United States District Court, E.D. Kentucky, Central Division, Lexington

October 25, 2017

THOMAS ADAMS, et al., Plaintiffs,


          Joseph M. Hood Senior U.S. District Judge.


         When employees work more than forty hours in a week, they expect overtime pay. Under the Fair Labor Standards Act (“FLSA”), employees working these hours are entitled to time-and-a-half, unless the Act exempts them. Employees at Nature's Expressions Landscaping, Inc. (“NEL”) claim they have worked more than forty hours per week. They are not exempt from the FLSA. And now they want their overtime pay. So they have filed a collective action in this Court asking for their money.

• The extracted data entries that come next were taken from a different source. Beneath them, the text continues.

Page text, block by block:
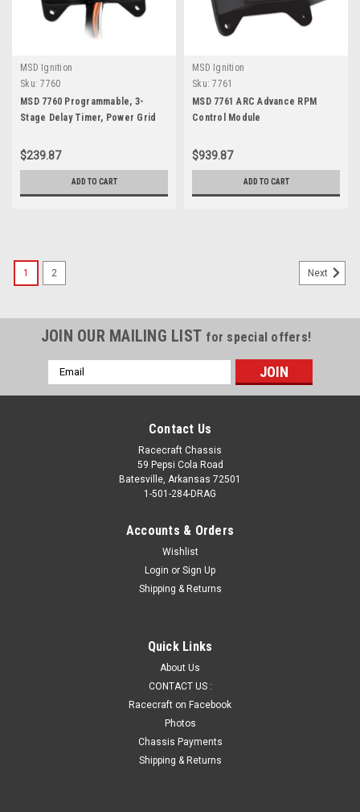
MSD Ignition
Sku: 7760
MSD 7760 Programmable, 3-
Stage Delay Timer, Power Grid
$239.87
ADD TO CART
MSD Ignition
Sku: 7761
MSD 7761 ARC Advance RPM
Control Module
$939.87
ADD TO CART
1 2 Next
JOIN OUR MAILING LIST for special offers!
Email
Address
Contact Us
Racecraft Chassis
59 Pepsi Cola Road
Batesville, Arkansas 72501
1-501-284-DRAG
Accounts & Orders
Wishlist
Login or Sign Up
Shipping & Returns
Quick Links
About Us
CONTACT US :
Racecraft on Facebook
Photos
Chassis Payments
Shipping & Returns

         But NEL argues it owes nothing. Some Plaintiffs, according to NEL, never worked for the company. Others work under contracts specifically spelling out overtime and straight time pay. In fact, NEL claims the company compensates some employees above what the FLSA requires. These employees, NEL argues, do not understand how their own wages are calculated. And finally NEL argues that some employees trying to join this action simply filed too late. So NEL now asks for Summary Judgment or, in the alternative, Decertification of four groups of plaintiffs. Plaintiffs have responded [DE 43], and Defendant filed a reply [DE 45] making the matter ripe for review.

         For the reasons stated herein, Defendant's Motion for Partial Summary Judgment is GRANTED IN PART, DENIED IN PART, and DENIED IN PART AS MOOT. Defendant's motion for Decertification is DENIED.


         Plaintiffs Thomas Adams, Adam Allnut, Frankie Anderson, Steven Atwood, Charles Cook, John Heska, and Ron Stewart filed this action on March 30, 2016 seeking unpaid overtime wages under the FLSA. [DE 1]. Plaintiffs worked for NEL, a landscape architecture firm that “creates and constructs outdoor living spaces for clients throughout central Kentucky.” [DE 1-1 at p. 7-8, ¶17]. NEL pays employees a set rate per day. [Id. at p. 8, ¶18]. Plaintiffs allege that this compensation scheme violates the FLSA because it does not account for overtime hours. [Id. at p. 8-14].

         As the Plaintiffs describe it, NEL assigns each employee a daily wage based on his position and duties. [Id. at p. 8-9, ¶20]. Each employee is required to work a certain number of hours per day, which is divided into “quarter days.” [Id. at p. 9, ¶22]. NEL tracks the number of hours worked by each employee, and then rounds that number to the nearest quarter day. [Id.]. NEL pays the employee the sum equal to the employee's agreed upon day rate, prorated by quarter days worked. [Id.]. For example, NEL might require an employee to work ten hours per day and pay that employee $160 per day, based on the ten hours of work. [Id. at p. 10, ¶23]. But on any given day, if that employee works only 7.5 hours, his $160 per day would be prorated to three-fourths of the total daily rate. [Id.]. Plaintiffs claim NEL uses this method for all work, even if employees work more than 40 hours in a week. [Id. at p. 12, ¶26].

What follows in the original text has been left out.